(WHAT THIS TASK INVOLVES) Take the entries below and print, exactly, the stretch from the line containing "-h : display help message [6, 117, 70, 124]" through the line containing "metadata. (7, 124, 37, 132)", both included.

(Records from a data source)
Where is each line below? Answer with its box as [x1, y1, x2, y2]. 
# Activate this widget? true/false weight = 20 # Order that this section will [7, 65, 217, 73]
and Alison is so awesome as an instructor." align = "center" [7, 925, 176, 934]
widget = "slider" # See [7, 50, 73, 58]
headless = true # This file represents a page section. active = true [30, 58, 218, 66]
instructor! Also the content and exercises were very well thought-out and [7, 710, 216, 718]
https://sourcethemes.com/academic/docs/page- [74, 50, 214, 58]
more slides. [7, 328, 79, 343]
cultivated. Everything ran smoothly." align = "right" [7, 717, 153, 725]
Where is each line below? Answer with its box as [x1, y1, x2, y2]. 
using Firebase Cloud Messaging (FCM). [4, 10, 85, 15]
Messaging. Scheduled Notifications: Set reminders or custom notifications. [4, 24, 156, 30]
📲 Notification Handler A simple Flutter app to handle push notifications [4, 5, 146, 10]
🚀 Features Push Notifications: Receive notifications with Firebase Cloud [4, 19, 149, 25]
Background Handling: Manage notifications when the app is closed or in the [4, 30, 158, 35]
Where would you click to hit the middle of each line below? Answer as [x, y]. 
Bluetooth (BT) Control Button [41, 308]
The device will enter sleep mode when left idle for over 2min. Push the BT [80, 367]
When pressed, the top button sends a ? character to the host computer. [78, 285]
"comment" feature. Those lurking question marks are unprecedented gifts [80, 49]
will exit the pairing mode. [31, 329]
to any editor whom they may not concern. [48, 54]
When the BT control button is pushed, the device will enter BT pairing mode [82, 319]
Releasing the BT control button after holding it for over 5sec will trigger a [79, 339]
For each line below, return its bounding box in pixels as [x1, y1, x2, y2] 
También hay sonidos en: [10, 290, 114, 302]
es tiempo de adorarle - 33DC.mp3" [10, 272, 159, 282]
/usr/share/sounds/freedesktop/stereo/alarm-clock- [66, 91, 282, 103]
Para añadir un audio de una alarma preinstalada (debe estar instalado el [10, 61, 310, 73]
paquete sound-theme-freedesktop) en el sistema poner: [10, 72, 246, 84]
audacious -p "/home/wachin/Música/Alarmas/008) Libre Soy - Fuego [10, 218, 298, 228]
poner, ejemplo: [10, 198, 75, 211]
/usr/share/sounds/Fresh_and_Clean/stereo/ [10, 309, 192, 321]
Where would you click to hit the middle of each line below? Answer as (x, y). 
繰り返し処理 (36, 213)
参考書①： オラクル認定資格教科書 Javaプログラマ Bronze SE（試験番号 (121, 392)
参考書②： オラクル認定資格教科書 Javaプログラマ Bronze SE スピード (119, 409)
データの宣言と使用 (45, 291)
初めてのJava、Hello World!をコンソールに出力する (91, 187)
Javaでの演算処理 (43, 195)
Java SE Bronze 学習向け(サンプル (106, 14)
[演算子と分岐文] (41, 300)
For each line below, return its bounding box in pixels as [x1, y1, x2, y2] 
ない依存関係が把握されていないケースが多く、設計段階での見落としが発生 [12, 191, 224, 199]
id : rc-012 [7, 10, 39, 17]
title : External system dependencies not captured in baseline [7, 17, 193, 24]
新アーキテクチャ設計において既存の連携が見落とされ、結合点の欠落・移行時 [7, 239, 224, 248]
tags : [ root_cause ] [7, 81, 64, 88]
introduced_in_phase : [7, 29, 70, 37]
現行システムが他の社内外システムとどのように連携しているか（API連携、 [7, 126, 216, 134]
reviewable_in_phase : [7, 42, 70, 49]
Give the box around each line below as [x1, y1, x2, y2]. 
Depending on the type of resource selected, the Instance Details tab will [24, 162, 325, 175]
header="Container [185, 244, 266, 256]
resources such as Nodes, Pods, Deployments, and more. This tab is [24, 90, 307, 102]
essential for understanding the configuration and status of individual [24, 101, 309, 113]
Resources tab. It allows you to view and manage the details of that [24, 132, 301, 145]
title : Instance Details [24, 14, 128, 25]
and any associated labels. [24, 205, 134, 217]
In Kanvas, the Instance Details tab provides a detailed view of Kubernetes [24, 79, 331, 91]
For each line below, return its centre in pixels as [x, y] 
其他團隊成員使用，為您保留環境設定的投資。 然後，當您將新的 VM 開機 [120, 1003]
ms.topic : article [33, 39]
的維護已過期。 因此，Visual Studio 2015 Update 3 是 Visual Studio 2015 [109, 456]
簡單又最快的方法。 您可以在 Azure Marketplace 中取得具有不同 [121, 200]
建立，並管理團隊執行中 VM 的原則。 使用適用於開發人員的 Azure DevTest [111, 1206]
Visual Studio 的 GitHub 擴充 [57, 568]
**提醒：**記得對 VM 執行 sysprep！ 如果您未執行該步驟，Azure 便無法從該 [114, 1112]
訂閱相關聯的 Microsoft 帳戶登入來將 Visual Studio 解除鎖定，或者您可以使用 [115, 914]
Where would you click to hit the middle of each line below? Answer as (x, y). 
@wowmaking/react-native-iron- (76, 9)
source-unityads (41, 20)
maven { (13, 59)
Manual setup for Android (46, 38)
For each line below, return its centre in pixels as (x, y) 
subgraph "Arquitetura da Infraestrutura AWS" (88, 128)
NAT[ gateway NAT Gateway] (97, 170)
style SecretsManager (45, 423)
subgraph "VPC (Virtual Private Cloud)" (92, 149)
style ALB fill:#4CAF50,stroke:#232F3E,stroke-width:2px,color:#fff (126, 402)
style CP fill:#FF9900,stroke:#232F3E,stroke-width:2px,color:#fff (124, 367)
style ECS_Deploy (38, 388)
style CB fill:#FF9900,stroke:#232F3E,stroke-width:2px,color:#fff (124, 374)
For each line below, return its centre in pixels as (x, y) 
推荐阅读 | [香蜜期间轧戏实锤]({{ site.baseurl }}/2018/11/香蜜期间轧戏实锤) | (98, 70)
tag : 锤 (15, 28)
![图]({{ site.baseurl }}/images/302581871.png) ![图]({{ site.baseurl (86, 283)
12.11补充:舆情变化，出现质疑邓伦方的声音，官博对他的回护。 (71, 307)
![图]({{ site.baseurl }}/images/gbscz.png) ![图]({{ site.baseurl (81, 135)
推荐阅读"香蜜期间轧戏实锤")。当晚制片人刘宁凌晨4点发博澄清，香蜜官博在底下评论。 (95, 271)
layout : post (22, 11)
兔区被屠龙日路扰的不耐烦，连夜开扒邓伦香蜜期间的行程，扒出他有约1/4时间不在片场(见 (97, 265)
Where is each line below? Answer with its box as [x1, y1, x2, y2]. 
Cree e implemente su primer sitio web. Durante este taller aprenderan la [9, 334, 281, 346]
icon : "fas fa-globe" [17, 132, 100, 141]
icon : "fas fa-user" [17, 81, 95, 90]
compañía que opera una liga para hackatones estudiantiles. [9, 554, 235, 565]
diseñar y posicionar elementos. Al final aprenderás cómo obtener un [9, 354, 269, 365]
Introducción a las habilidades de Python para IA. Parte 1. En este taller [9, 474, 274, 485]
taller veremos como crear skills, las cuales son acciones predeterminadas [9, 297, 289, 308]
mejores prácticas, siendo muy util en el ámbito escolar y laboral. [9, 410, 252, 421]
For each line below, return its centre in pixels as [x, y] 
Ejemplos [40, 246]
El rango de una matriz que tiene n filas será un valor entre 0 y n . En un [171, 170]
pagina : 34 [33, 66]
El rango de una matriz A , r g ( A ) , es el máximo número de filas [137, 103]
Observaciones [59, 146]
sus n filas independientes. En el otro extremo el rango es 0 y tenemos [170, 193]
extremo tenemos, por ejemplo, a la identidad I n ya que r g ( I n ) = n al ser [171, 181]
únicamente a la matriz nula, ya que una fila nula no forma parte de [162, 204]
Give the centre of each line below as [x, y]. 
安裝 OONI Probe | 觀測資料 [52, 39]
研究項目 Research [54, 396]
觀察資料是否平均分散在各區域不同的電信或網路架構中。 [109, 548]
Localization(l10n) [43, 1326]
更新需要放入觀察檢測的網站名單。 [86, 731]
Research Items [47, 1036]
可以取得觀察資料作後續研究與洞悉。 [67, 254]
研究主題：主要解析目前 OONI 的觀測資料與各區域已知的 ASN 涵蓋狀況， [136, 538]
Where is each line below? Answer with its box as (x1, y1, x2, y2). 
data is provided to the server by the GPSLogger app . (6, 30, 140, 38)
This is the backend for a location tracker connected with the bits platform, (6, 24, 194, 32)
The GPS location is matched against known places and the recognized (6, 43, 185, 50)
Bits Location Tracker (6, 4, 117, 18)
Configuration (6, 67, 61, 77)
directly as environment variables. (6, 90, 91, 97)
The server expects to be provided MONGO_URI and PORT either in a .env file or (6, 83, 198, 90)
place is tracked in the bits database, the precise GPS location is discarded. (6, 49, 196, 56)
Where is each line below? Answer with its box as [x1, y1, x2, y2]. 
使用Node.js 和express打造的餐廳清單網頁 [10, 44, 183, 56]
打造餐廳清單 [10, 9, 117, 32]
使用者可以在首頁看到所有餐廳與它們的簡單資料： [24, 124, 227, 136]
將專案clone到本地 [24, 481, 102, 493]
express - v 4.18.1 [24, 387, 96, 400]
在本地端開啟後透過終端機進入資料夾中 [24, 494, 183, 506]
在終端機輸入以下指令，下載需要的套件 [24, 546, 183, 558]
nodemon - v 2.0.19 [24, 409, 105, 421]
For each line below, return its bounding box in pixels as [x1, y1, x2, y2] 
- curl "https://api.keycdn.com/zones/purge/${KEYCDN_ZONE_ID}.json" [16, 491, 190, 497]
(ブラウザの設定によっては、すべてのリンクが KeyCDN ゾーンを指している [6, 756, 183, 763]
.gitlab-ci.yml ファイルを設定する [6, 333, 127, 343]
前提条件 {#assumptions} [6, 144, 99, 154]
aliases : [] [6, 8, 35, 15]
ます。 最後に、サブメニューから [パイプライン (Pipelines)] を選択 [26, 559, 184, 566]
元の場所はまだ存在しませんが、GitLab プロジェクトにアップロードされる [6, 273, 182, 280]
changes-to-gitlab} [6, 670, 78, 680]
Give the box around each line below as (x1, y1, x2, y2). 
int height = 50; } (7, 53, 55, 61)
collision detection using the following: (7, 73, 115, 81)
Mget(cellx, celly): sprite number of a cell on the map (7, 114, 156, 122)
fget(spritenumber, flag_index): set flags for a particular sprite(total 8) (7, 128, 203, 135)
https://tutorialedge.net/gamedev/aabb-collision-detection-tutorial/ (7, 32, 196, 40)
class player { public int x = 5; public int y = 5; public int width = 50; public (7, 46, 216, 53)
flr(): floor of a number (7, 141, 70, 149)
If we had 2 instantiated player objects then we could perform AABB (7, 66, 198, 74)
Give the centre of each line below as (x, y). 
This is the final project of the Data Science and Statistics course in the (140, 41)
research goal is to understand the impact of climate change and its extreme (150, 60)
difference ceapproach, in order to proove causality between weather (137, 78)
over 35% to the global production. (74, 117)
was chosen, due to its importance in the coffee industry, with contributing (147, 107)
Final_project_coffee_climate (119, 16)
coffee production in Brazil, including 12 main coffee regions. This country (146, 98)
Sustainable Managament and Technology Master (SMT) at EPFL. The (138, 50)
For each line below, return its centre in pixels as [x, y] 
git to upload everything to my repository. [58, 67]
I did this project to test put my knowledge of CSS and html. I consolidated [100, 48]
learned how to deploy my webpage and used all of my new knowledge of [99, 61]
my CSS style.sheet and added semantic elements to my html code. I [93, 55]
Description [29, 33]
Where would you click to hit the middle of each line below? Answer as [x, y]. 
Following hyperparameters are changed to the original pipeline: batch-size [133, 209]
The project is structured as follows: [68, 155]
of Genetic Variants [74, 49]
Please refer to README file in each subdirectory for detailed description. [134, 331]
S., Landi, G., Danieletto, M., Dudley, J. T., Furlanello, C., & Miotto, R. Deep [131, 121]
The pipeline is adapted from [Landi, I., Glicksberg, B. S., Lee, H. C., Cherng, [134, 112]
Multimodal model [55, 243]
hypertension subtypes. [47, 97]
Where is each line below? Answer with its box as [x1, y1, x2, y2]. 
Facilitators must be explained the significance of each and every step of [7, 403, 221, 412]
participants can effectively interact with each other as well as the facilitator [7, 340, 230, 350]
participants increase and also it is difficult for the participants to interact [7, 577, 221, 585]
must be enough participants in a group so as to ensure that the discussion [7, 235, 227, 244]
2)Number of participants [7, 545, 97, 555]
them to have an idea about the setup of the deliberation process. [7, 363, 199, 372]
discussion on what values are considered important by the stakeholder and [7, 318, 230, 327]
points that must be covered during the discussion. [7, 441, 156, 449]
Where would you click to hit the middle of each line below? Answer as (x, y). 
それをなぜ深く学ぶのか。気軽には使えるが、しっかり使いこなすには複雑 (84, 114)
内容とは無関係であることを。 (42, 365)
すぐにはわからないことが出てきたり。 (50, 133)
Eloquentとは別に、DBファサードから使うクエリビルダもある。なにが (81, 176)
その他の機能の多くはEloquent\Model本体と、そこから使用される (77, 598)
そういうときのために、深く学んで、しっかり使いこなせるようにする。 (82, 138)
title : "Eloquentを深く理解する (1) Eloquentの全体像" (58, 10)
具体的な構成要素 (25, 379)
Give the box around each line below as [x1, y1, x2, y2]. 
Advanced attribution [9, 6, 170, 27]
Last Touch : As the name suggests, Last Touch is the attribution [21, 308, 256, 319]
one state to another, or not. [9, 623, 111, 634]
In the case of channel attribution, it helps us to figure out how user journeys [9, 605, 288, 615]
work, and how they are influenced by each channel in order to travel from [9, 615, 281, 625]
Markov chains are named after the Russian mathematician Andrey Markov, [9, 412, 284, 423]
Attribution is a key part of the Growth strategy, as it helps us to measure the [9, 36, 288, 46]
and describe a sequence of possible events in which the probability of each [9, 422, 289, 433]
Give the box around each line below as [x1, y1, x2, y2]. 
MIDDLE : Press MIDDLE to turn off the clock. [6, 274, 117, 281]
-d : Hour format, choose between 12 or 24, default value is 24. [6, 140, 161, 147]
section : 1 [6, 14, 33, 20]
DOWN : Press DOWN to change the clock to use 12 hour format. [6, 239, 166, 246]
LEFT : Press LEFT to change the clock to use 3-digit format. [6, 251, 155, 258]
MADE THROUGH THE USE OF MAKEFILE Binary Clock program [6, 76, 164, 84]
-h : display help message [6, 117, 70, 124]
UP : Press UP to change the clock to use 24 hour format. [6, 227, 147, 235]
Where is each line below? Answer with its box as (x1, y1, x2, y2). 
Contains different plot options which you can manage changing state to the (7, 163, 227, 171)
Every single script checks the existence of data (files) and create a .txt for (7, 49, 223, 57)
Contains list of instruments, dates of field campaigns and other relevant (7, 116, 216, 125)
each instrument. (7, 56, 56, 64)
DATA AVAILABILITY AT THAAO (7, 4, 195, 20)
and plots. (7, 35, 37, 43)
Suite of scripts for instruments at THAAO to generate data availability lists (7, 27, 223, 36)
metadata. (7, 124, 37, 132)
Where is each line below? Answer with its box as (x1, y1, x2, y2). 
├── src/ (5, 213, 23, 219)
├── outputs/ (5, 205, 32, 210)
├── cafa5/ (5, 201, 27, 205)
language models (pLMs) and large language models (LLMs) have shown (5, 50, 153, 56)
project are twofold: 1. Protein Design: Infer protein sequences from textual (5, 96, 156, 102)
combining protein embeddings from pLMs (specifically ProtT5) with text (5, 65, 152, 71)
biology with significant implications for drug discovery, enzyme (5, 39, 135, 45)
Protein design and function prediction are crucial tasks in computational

(WORKED SOLUTION)
-h : display help message [6, 117, 70, 124]
UP : Press UP to change the clock to use 24 hour format. [6, 227, 147, 235]
Where is each line below? Answer with its box as (x1, y1, x2, y2). 
Contains different plot options which you can manage changing state to the (7, 163, 227, 171)
Every single script checks the existence of data (files) and create a .txt for (7, 49, 223, 57)
Contains list of instruments, dates of field campaigns and other relevant (7, 116, 216, 125)
each instrument. (7, 56, 56, 64)
DATA AVAILABILITY AT THAAO (7, 4, 195, 20)
and plots. (7, 35, 37, 43)
Suite of scripts for instruments at THAAO to generate data availability lists (7, 27, 223, 36)
metadata. (7, 124, 37, 132)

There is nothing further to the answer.